» Your task: Using the data beneath this instruction, retype only the lines from the one that contains "include monomorphic (invariant)" down to the one that contains "恒成立问题 ：通过导数符号的变化，分析函数在某区间内的单调性以及极值的 (192, 301)", both included, exactly as they appear.

─── Excerpted data ───

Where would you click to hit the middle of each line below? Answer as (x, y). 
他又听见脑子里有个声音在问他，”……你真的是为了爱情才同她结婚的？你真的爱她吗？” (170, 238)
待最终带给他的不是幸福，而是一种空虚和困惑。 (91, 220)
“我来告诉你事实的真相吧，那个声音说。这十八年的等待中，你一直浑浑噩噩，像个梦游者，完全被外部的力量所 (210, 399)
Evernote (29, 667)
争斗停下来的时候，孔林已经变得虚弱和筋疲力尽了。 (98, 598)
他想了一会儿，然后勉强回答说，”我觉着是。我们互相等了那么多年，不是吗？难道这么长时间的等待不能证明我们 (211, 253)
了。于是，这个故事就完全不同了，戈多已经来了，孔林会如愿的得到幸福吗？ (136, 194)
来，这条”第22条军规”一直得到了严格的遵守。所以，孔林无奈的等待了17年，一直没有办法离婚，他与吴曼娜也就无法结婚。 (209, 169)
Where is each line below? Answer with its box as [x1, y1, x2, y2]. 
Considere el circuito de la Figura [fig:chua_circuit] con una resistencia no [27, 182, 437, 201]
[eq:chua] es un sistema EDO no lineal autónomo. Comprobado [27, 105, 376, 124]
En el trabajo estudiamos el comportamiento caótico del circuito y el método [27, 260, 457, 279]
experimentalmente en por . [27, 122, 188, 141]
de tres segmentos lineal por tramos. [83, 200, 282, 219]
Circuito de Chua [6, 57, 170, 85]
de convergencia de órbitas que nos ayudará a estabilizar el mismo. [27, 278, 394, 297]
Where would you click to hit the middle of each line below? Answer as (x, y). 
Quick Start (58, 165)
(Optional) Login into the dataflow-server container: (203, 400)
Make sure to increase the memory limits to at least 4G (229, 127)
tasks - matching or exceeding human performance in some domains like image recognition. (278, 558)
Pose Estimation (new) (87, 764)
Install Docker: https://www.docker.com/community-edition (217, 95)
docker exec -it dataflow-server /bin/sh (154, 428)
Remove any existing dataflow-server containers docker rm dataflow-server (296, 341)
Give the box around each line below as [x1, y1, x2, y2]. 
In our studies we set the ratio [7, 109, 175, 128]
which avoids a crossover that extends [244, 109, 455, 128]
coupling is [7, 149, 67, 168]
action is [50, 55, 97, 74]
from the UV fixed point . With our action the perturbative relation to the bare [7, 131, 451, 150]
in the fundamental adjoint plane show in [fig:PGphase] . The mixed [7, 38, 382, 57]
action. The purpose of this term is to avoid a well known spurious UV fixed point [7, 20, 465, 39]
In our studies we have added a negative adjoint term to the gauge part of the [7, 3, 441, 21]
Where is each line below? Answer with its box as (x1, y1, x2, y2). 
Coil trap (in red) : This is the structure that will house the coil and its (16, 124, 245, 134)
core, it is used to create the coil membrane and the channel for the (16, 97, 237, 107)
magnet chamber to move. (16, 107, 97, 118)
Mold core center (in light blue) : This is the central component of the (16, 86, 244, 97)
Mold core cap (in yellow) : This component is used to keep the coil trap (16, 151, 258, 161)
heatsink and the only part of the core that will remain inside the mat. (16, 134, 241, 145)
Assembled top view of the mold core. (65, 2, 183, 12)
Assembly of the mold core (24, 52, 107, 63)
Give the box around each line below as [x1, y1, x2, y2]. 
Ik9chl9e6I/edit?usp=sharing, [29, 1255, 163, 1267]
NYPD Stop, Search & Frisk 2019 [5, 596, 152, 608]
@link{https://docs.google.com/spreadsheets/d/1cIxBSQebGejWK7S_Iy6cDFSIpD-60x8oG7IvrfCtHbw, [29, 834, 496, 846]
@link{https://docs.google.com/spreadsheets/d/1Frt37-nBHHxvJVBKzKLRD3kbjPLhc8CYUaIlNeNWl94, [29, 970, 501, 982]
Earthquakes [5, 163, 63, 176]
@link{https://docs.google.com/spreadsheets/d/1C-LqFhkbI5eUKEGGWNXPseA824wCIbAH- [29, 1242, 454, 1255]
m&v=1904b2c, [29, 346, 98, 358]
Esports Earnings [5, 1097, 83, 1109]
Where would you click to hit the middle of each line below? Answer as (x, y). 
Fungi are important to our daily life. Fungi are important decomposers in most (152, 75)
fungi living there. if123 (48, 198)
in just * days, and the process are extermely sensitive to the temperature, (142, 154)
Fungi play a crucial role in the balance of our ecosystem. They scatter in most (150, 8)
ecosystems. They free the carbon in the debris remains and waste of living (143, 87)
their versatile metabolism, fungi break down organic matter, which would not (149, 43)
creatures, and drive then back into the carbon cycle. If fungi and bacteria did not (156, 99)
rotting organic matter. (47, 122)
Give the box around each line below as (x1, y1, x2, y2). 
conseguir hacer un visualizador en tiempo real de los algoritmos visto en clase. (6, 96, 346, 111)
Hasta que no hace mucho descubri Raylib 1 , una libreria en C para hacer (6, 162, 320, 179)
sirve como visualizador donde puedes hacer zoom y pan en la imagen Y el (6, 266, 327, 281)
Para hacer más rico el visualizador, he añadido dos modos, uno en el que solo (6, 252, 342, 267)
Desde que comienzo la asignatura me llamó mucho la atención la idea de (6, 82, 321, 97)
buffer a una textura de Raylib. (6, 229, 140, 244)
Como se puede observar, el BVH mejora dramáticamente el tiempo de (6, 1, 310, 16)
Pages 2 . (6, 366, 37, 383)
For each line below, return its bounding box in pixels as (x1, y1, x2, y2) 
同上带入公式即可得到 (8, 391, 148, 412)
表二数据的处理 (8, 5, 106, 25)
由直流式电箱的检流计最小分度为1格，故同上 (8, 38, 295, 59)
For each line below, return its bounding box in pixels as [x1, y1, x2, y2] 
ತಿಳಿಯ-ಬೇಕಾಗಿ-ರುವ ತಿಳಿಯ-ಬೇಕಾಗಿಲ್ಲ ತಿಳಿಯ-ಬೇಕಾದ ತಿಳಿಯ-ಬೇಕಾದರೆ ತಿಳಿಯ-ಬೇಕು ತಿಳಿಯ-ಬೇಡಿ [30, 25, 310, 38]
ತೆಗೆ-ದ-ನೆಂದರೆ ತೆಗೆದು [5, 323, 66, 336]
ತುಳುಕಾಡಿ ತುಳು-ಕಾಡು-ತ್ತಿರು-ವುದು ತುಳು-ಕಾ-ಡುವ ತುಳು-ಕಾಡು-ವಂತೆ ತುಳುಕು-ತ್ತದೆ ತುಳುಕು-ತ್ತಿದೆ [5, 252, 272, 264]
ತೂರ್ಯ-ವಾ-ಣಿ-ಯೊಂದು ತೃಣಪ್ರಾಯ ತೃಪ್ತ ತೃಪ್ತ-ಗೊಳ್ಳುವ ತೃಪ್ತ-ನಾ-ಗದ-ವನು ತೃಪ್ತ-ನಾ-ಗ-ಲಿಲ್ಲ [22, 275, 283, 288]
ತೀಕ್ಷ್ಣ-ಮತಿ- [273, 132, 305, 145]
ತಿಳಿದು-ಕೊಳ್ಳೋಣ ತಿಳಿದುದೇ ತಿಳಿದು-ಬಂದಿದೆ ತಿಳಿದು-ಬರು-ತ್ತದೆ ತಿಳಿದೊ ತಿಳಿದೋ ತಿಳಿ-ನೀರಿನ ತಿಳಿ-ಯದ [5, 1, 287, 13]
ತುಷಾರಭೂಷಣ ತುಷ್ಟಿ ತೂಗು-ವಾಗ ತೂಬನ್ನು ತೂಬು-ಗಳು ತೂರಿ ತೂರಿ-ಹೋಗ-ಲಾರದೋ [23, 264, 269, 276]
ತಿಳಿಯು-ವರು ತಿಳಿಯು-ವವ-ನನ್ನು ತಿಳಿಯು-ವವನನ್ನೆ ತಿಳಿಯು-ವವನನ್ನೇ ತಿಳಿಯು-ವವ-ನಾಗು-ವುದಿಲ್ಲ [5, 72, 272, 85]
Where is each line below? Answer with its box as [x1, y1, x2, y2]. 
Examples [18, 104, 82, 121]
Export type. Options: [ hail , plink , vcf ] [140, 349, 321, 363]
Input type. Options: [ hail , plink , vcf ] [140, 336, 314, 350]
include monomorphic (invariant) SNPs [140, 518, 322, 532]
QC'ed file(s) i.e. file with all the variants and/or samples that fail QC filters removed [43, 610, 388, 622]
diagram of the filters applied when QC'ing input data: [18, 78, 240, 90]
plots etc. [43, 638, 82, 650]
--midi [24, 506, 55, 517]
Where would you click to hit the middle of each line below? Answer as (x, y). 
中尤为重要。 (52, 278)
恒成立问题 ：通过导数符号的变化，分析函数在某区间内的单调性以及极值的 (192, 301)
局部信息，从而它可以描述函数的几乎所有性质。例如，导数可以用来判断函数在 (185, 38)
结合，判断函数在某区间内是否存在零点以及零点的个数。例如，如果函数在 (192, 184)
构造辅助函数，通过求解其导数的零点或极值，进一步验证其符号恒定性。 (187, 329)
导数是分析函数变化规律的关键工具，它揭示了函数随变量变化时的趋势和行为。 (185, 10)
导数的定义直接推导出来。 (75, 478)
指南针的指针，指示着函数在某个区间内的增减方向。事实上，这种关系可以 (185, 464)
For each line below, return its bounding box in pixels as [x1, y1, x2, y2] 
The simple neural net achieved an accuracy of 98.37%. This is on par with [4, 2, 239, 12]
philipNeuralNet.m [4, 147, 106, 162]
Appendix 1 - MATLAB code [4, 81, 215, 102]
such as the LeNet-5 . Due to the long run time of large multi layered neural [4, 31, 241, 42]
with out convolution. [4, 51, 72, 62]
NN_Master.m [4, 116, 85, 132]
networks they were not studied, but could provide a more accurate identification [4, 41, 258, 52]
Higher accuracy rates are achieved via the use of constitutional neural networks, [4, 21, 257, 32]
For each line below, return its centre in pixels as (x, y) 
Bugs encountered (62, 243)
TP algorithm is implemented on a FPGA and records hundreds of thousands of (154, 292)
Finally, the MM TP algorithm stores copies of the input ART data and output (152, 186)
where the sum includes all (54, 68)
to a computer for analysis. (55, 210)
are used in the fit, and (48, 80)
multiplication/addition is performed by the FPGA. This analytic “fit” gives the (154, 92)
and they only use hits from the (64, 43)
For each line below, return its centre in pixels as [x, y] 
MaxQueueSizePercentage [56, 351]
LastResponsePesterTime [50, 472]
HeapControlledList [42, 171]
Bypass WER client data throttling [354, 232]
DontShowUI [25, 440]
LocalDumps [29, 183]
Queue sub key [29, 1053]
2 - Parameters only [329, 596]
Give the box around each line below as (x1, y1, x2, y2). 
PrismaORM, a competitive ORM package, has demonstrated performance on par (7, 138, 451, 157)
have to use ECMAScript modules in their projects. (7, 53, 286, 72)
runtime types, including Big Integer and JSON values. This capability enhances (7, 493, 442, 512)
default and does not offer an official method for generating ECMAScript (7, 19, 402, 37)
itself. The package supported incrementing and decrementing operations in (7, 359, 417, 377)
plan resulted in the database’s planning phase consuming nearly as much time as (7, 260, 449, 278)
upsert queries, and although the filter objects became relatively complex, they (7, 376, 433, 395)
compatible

───

» Completed exercise:
include monomorphic (invariant) SNPs [140, 518, 322, 532]
QC'ed file(s) i.e. file with all the variants and/or samples that fail QC filters removed [43, 610, 388, 622]
diagram of the filters applied when QC'ing input data: [18, 78, 240, 90]
plots etc. [43, 638, 82, 650]
--midi [24, 506, 55, 517]
Where would you click to hit the middle of each line below? Answer as (x, y). 
中尤为重要。 (52, 278)
恒成立问题 ：通过导数符号的变化，分析函数在某区间内的单调性以及极值的 (192, 301)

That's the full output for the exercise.